The problem is described graphically by this (rather crude) diagram:
I have a 2D four bar linkage (L1, L2, L3, and L4, with L2 being the "floating" link and L3 being the "fixed" link), and a "Target" point. I need a configuration of the linkage where the vector from the L2-L4 joint to this target is perpendicular to the floating link.
This results in the diagram linked above. The lengths of L1, L2, L3, L4, and L5 are known, as are angles A and B (in my case, angle B is always 90).
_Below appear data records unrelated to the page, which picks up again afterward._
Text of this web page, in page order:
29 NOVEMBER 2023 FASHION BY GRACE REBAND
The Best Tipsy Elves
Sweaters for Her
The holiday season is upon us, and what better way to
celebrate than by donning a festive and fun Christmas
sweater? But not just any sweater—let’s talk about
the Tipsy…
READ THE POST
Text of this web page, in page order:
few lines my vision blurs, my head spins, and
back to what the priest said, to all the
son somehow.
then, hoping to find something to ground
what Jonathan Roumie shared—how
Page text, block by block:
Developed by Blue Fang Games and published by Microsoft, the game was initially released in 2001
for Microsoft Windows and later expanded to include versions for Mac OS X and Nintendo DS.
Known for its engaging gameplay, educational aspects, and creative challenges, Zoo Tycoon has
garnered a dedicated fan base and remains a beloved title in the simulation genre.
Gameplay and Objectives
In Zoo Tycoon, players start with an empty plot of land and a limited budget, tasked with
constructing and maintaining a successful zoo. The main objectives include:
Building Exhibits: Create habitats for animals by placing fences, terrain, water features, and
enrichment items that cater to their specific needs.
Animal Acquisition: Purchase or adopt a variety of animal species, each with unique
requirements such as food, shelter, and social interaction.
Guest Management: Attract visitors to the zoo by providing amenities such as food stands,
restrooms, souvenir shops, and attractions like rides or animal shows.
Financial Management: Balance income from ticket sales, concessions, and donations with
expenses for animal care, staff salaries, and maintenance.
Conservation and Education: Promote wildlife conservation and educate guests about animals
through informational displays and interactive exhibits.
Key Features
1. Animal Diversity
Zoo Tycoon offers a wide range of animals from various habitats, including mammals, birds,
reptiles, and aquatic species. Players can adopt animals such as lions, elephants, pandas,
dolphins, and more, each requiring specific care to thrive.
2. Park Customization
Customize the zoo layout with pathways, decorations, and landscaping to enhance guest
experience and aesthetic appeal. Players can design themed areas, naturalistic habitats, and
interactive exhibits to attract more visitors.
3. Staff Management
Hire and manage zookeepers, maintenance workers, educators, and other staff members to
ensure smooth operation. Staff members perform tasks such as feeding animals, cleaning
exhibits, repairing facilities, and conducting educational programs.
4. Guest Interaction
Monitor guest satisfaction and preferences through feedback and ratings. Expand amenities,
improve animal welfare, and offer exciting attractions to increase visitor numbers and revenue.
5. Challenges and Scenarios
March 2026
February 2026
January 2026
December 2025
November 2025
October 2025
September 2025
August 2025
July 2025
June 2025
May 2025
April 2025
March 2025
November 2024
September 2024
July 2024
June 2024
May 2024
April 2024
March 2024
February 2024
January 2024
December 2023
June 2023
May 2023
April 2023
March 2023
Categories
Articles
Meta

Is it possible to solve for angles C and D given this configuration and these known values?
My intuition is that there are at most two solutions, and that there should be some way to use trigonometry to compute what they are. But if there is some way, I can't figure it out.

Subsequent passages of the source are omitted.